Some factory farms do not raise anything you would readily recognize as an animal, but instead, a genetically, hormonally and chemically modified creature that is used for human food. In terms of the corporate bottom line it might make sense to create, refine and one day even patent a living thing that has had its beak removed , has no feathers, cannot walk, and whose body consists of mostly white meat. But maintaining the animal on an I.V. drip while it voids perpetually into a vast underground pool of untreated waste, presents a complex array of health hazards.
The feelings of those sympathetic to various animal rights causes should be obvious when it comes to the issue of confinement, but traditional farmers have been much more vehement in their criticism of animal treatment on CAFOs.
One third generation farmer from Interlaken, NY described the sounds of confined pigs from a nearby factory farm as horrifying. No real farmer he said could tolerate such a noise, constant squealing, the sound of pigs in pain. Theres no way you can hear that and not be affected by it. Its not right.
The noise is caused by the conditions of confinement. CAFOs cause point source pollution, which means the cause of contamination can be traced back to pipes, lagoons and storage tanks located on the corporations property. These outlets flow directly into creeks, rivers, fields, and ditches.
Factory Farms are fast becoming the leading cause of human respiratory and neurological damage in the rural areas in which they are located. But these problems are not just localized, nor limited to health problems of neighbors of these conglomerates.
The failed model of Factory Farming has been identified by the Union of Concerned Scientists as having caused an epidemic of disease resistant bacteria in humans throughout the United States.
Seventy percent of all antibiotics purchased in the United States are administered to Factory raised livestock, who must be dosed with anti-microbial drugs on a daily basis in order to live in the unsanitary conditions produced by extreme confinement. Factory livestock also require these sub therapeutic doses of anti biotics to combat the pervading illnesses which affect animals administered with growth hormone on a daily basis.
Though rural residents are well aware of the toxic health effects of factory farming, the majority of Americans are still in the dark about what exactly a CAFO is. Farming is associated with small wholesome family run businesses. But CAFOs are not farms. They are large scale industries that have bankrupted and replaced family farms, and in many instances turned farmers who have lived on the same land for generations into modern day share croppers, making little more than minimum wage subcontracting to the business school graduates who operate the CAFO.
But the vast majority of factory farms do not employ residents of the local area. They do not employ, for the most part, residents of the state or even the country. A quick tour of CAFOs in New York will reveal that nearly all employees who deal directly with the milking, feeding, and shipping process are brought from Mexico and Central America, and are not legally employed. There are no records of Factory Farm operators being fined for hiring illegals. Though the workers are periodically rounded up and deported, the Factory Farm CEO is seldom held responsible--claiming he did not know he had employed illegal workers, or that their papers were forged.
Hiring illegals, who are typically provided with a house in close proximity to the confinement area, is a way of keeping wages perpetually low, never having to pay health benefits, and preventing union organizers from shaking a living wage out of a multi-billion dollar industry.

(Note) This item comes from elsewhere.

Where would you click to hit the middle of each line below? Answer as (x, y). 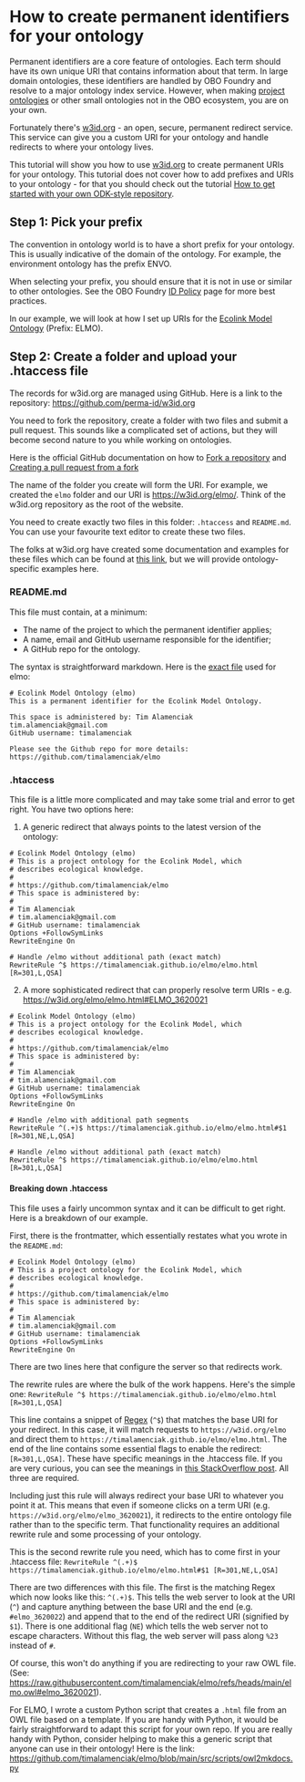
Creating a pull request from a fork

Factory farms have taken over the livestock industry. Currently 98 percent of all poultry in the United States is produced by Factory Farms. Factory farms receive double the amount of government subsidies as independent family run farms. In the beef industry, 80 percent of all cattle raised and slaughtered pass through just four centrally owned meatpacking companies. Industrial hog farms have caused 247,500 family owned pig farms to go under. Just a handful of family operations remain, but their ability to compete with conglomerates is extremely limited. Saddest of all agencies like the Farm Bureau, and institutions like Cornell Universitys school of agriculture have backed factory farming 100 percent because they stand to profit from corporations like Monsanto who fund university research.
Factory Farms have undoubtedly reduced the quality of life for rural residents, wrecked havoc on the State economy, and taken a serious toll on human health. Information about factory farming is available from a number of environmental, government and scientific agencies. The following list will help you get started on researching one of the most pressing and controversial issues facing New York residents today. A comprehensive and unredacted list of citizen complaints against CAFOs is available from the Citizens Environmental Coalition.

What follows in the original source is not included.